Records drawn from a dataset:
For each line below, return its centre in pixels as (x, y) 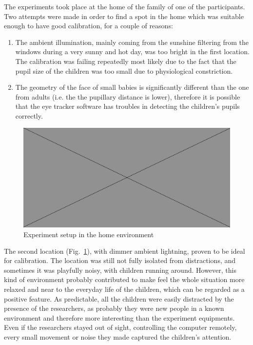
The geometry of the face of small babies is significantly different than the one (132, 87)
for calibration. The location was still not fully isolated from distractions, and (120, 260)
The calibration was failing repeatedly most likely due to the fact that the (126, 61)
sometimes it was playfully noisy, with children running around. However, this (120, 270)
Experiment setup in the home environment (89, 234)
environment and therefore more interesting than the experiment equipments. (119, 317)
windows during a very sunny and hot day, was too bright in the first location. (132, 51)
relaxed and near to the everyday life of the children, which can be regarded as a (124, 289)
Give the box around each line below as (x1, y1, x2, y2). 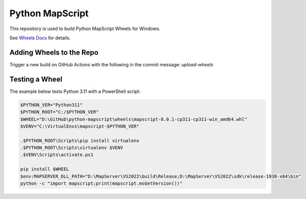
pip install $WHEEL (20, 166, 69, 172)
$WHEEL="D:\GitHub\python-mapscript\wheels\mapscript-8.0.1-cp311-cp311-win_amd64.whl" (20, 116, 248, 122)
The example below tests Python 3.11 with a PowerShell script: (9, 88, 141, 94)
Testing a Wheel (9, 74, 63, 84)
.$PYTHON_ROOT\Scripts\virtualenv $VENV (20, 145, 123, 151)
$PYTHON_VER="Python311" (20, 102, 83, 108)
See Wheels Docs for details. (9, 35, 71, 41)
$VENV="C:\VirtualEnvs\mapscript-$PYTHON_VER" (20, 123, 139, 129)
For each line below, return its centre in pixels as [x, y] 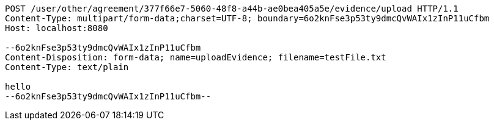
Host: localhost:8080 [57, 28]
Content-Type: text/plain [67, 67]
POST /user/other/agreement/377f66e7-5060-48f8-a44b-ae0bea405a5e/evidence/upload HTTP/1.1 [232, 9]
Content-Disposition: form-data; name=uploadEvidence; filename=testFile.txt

▸ **Task**:
Filter the entries above down to the lines containing the word "Content".

▸ **Solution**:
Content-Type: text/plain [67, 67]
Content-Disposition: form-data; name=uploadEvidence; filename=testFile.txt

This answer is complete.